*Exercise instructions*. Using the entries that follow, transcribe only the lines from the line with "Seminoles in the" to the line with "second city has", both included, exactly as they stand and without pictures.
[Dataset Boundary: Start]
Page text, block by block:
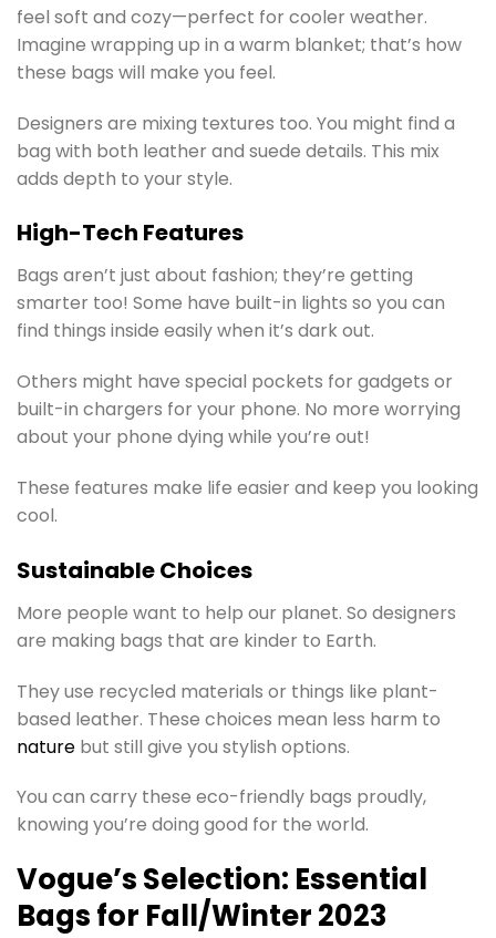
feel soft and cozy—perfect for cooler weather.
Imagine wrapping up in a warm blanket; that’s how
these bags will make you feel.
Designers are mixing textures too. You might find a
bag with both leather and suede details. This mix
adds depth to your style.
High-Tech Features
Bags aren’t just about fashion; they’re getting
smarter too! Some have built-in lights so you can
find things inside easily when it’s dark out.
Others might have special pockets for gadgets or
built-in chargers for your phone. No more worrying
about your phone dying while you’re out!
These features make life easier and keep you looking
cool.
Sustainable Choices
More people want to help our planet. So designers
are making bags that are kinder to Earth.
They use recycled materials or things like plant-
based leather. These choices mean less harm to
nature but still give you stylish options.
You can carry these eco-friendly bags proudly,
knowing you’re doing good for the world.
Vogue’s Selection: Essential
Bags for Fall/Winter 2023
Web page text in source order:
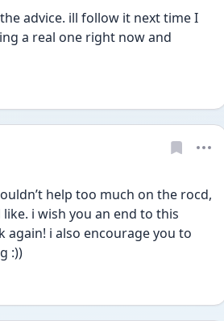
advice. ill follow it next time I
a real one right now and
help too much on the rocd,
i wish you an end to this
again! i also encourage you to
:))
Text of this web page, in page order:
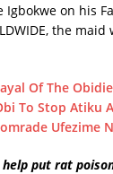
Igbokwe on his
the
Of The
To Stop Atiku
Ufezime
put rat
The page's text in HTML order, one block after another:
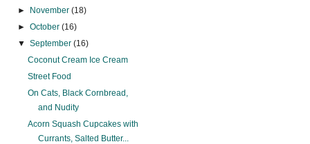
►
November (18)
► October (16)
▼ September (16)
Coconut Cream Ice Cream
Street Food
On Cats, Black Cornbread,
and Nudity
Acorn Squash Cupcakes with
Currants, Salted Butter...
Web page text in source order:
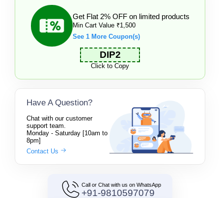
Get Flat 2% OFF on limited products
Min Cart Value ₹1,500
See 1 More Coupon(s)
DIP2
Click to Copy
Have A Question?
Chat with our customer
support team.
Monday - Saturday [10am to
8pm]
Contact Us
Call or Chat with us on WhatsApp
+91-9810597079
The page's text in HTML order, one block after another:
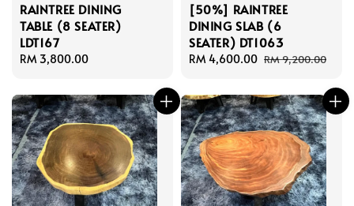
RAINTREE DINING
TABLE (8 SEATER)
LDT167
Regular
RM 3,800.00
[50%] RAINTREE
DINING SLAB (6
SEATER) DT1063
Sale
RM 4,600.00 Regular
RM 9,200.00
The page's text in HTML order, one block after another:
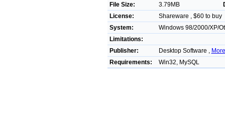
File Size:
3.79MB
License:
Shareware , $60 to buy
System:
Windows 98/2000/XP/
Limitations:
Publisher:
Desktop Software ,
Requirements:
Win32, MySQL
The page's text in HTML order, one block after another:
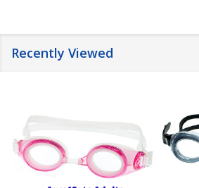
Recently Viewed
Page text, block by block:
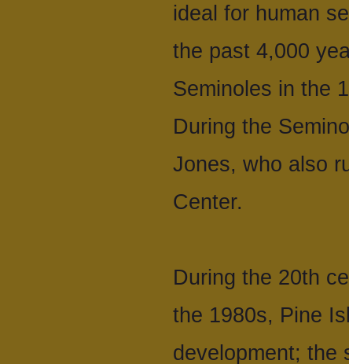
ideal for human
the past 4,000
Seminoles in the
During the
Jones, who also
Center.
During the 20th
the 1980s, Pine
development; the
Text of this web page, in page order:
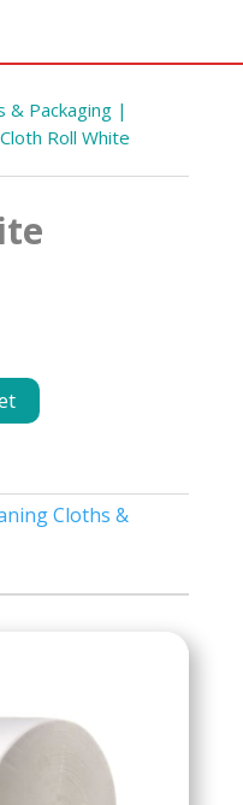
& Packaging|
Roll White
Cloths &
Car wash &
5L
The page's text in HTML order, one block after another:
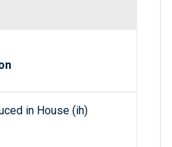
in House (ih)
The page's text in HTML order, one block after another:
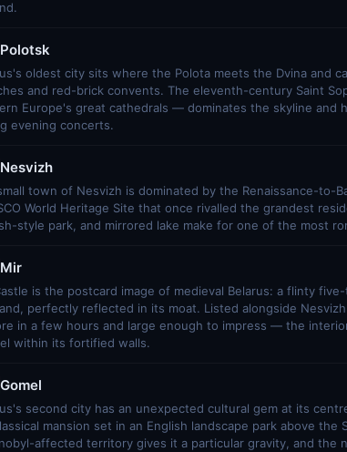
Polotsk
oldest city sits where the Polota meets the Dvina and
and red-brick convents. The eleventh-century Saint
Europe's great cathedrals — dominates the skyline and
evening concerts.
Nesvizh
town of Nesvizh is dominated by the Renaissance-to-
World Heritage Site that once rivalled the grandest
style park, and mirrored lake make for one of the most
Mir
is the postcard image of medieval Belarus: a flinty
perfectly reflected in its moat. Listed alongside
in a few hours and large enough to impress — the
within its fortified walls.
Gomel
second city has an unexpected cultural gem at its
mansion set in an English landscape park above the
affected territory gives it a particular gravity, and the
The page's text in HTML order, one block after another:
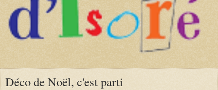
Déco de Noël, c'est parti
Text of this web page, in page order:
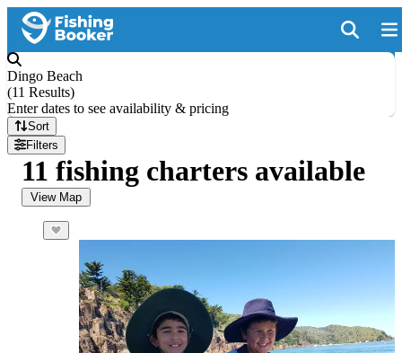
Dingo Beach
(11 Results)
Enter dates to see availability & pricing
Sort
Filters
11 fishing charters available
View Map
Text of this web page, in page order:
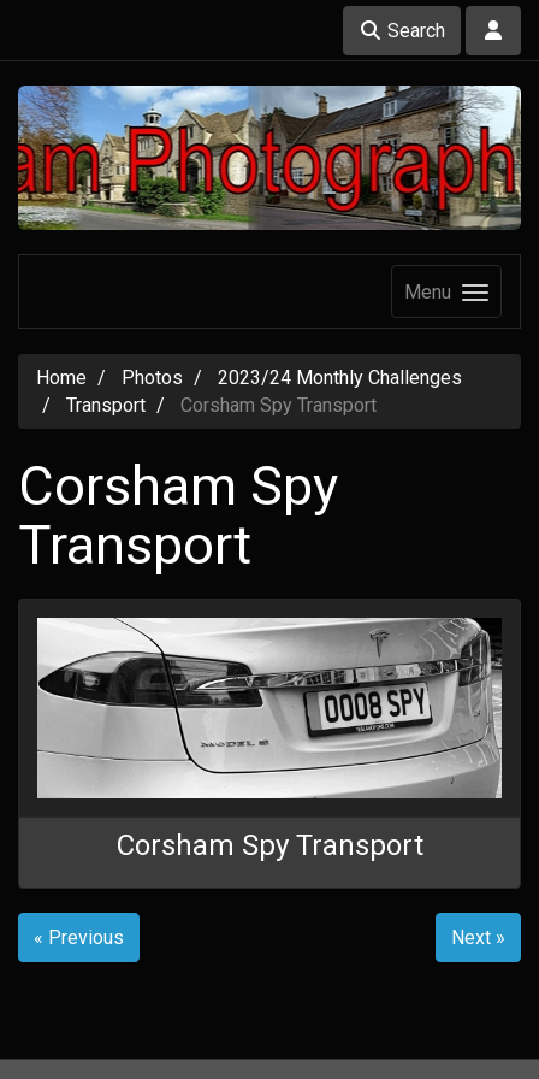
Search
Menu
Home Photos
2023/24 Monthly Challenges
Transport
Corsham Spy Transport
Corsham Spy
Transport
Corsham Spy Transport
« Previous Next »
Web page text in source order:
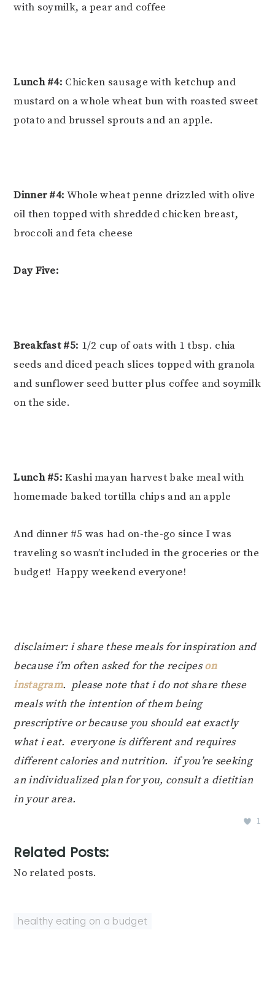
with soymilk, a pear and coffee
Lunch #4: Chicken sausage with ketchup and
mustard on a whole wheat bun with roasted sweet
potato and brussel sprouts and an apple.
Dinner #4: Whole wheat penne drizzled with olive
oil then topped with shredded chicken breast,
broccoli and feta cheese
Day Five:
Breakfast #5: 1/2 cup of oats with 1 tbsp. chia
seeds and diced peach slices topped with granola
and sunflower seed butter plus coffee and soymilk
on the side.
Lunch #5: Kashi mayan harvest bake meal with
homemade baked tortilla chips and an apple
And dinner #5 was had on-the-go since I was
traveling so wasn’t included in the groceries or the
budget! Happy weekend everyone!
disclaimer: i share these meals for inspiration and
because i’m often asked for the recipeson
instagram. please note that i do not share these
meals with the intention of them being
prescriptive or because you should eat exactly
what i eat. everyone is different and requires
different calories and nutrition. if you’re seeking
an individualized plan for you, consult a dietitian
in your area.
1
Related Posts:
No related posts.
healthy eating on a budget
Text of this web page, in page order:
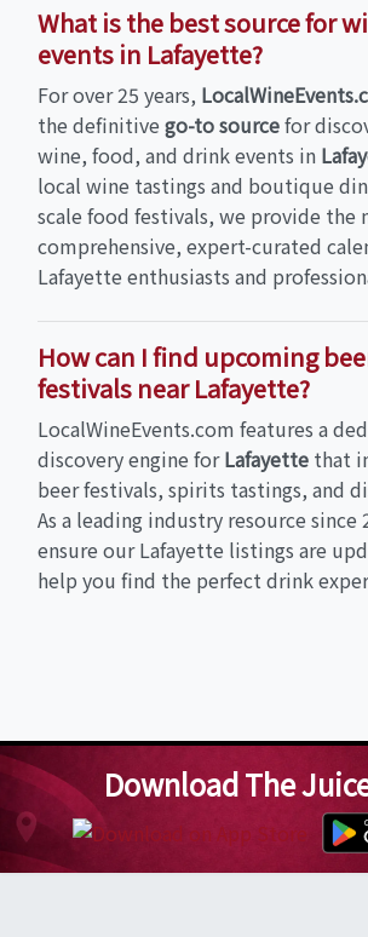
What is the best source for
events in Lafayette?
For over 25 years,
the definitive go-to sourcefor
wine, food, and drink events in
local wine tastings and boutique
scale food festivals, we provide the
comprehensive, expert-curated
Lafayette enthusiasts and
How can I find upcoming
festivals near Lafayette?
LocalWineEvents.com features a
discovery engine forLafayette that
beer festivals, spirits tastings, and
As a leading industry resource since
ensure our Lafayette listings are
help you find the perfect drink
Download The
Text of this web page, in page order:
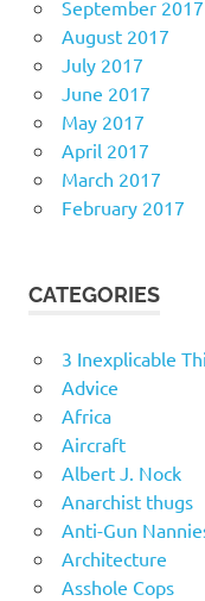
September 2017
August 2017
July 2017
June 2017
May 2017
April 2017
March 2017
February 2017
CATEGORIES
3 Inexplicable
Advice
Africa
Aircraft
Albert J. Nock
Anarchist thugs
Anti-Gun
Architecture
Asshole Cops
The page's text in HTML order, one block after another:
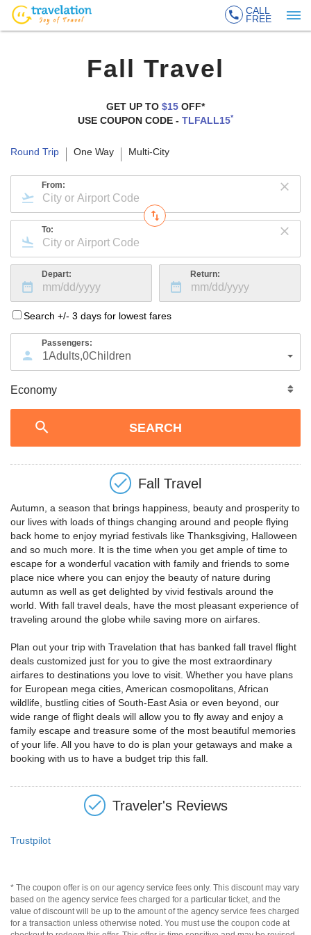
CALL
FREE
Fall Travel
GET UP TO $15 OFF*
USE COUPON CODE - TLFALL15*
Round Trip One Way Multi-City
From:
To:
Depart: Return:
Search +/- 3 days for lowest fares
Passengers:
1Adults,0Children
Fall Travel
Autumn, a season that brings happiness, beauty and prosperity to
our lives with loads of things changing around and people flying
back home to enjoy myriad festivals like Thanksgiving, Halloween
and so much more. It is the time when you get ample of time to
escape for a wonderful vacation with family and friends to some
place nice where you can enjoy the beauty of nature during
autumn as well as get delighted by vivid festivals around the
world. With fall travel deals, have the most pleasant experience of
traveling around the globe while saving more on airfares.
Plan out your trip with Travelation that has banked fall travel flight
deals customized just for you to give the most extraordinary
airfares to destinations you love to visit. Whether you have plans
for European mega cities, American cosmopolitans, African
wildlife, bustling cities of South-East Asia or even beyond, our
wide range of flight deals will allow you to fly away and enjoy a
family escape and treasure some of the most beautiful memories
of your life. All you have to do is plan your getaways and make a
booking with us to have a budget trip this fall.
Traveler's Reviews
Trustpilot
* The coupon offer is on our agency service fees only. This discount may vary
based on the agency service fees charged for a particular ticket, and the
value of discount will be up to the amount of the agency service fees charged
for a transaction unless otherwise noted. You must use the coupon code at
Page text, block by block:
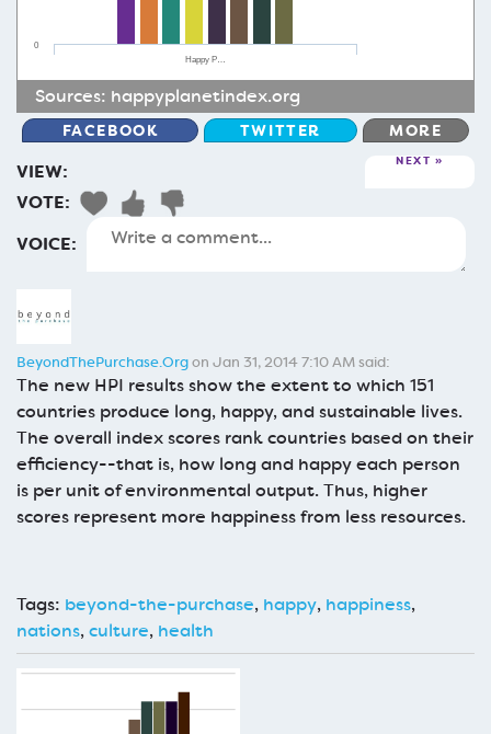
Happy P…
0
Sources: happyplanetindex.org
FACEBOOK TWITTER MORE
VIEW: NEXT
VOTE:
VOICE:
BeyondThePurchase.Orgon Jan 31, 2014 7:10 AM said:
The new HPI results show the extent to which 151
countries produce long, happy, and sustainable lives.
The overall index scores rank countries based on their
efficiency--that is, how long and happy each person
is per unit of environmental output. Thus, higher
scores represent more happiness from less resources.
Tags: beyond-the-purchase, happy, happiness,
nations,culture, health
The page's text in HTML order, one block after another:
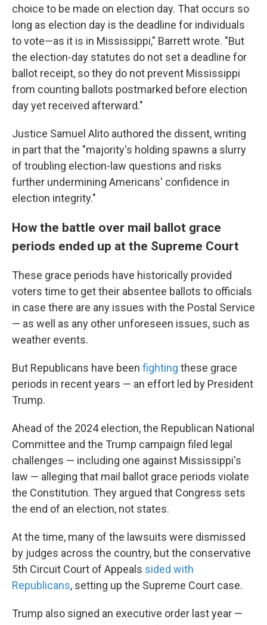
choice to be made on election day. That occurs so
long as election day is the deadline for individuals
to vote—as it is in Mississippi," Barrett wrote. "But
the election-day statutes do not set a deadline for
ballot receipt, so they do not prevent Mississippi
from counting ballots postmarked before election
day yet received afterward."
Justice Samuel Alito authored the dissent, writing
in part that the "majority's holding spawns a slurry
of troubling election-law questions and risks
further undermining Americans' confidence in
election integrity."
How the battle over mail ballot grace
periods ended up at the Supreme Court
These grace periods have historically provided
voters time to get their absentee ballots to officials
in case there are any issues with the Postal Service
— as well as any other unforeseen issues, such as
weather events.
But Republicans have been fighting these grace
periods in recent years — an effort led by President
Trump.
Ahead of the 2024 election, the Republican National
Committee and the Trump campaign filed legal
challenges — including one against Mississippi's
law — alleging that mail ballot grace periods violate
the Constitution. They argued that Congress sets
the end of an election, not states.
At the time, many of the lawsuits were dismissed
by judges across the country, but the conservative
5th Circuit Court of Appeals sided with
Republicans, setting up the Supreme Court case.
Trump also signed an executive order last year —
[Dataset Boundary: End]
*Task result*.
Seminoles in the
During the
Jones, who also
Center.
During the 20th
the 1980s, Pine
development; the
Text of this web page, in page order:
& Packaging|
Roll White
Cloths &
Car wash &
5L
The page's text in HTML order, one block after another:
in House (ih)
The page's text in HTML order, one block after another:
Polotsk
oldest city sits where the Polota meets the Dvina and
and red-brick convents. The eleventh-century Saint
Europe's great cathedrals — dominates the skyline and
evening concerts.
Nesvizh
town of Nesvizh is dominated by the Renaissance-to-
World Heritage Site that once rivalled the grandest
style park, and mirrored lake make for one of the most
Mir
is the postcard image of medieval Belarus: a flinty
perfectly reflected in its moat. Listed alongside
in a few hours and large enough to impress — the
within its fortified walls.
Gomel
second city has an unexpected cultural gem at its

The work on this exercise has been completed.